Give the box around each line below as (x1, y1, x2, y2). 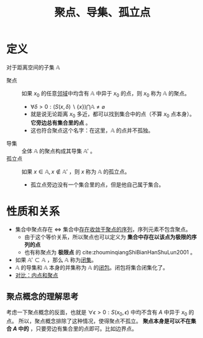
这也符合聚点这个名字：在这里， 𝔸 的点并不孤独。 (30, 127, 154, 134)
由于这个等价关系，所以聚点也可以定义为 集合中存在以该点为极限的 (24, 233, 192, 241)
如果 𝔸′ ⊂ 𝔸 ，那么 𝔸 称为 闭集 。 (15, 256, 98, 263)
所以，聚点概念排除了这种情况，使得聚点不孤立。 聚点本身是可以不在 (18, 317, 191, 325)
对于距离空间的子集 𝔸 (6, 64, 60, 71)
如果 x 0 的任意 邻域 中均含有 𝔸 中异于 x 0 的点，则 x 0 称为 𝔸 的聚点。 (21, 89, 190, 98)
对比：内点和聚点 (15, 271, 59, 279)
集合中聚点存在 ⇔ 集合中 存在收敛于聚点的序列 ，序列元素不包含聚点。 (15, 226, 191, 233)
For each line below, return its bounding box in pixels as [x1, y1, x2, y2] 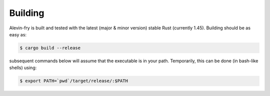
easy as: [9, 31, 27, 37]
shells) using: [9, 65, 37, 71]
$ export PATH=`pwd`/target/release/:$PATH [19, 78, 128, 84]
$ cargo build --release [19, 45, 81, 51]
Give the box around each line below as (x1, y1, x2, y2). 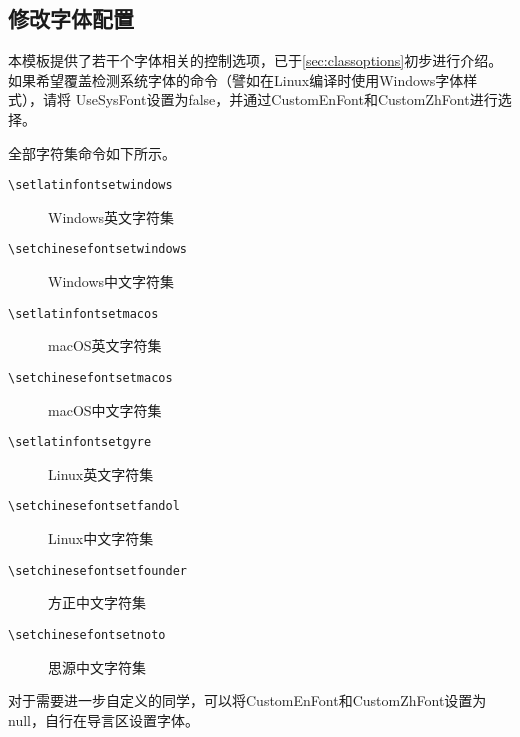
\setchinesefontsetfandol (8, 499, 180, 514)
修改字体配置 (8, 3, 134, 34)
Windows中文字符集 (48, 271, 175, 292)
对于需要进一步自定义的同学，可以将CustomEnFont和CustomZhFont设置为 (8, 690, 487, 711)
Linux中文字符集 (48, 528, 154, 549)
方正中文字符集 (48, 592, 146, 613)
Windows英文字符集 (48, 206, 175, 227)
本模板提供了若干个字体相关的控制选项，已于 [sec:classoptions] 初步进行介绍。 (8, 50, 503, 71)
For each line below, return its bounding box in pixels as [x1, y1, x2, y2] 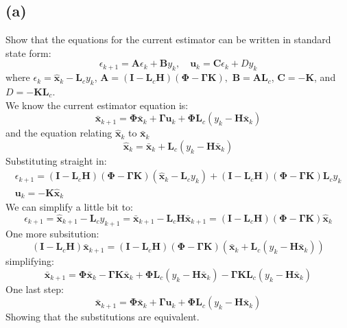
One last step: [5, 281, 64, 296]
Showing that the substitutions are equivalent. [5, 309, 200, 324]
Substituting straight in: [5, 153, 107, 167]
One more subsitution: [5, 226, 99, 240]
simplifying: [5, 254, 54, 268]
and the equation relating [5, 126, 112, 140]
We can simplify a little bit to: [5, 200, 133, 214]
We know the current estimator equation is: [5, 97, 189, 112]
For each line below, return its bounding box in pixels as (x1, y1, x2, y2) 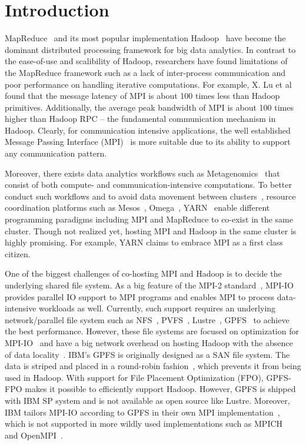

Work item: Transcribe the preceding listing in its entirety and with exact wording, leaving out pictures.

Completed exercise:
Give the box around each line below as (x1, y1, x2, y2). 
这也符合聚点这个名字：在这里， 𝔸 的点并不孤独。 (30, 127, 154, 134)
由于这个等价关系，所以聚点也可以定义为 集合中存在以该点为极限的 (24, 233, 192, 241)
如果 𝔸′ ⊂ 𝔸 ，那么 𝔸 称为 闭集 。 (15, 256, 98, 263)
所以，聚点概念排除了这种情况，使得聚点不孤立。 聚点本身是可以不在 (18, 317, 191, 325)
对于距离空间的子集 𝔸 (6, 64, 60, 71)
如果 x 0 的任意 邻域 中均含有 𝔸 中异于 x 0 的点，则 x 0 称为 𝔸 的聚点。 (21, 89, 190, 98)
对比：内点和聚点 (15, 271, 59, 279)
集合中聚点存在 ⇔ 集合中 存在收敛于聚点的序列 ，序列元素不包含聚点。 (15, 226, 191, 233)
For each line below, return its bounding box in pixels as [x1, y1, x2, y2] 
easy as: [9, 31, 27, 37]
shells) using: [9, 65, 37, 71]
$ export PATH=`pwd`/target/release/:$PATH [19, 78, 128, 84]
$ cargo build --release [19, 45, 81, 51]
Give the box around each line below as (x1, y1, x2, y2). 
\setchinesefontsetfandol (8, 499, 180, 514)
修改字体配置 (8, 3, 134, 34)
Windows中文字符集 (48, 271, 175, 292)
对于需要进一步自定义的同学，可以将CustomEnFont和CustomZhFont设置为 (8, 690, 487, 711)
Linux中文字符集 (48, 528, 154, 549)
方正中文字符集 (48, 592, 146, 613)
Windows英文字符集 (48, 206, 175, 227)
本模板提供了若干个字体相关的控制选项，已于 [sec:classoptions] 初步进行介绍。 (8, 50, 503, 71)
For each line below, return its bounding box in pixels as [x1, y1, x2, y2] 
One last step: [5, 281, 64, 296]
Showing that the substitutions are equivalent. [5, 309, 200, 324]
Substituting straight in: [5, 153, 107, 167]
One more subsitution: [5, 226, 99, 240]
simplifying: [5, 254, 54, 268]
and the equation relating [5, 126, 112, 140]
We can simplify a little bit to: [5, 200, 133, 214]
We know the current estimator equation is: [5, 97, 189, 112]
For each line below, return its bounding box in pixels as (x1, y1, x2, y2) 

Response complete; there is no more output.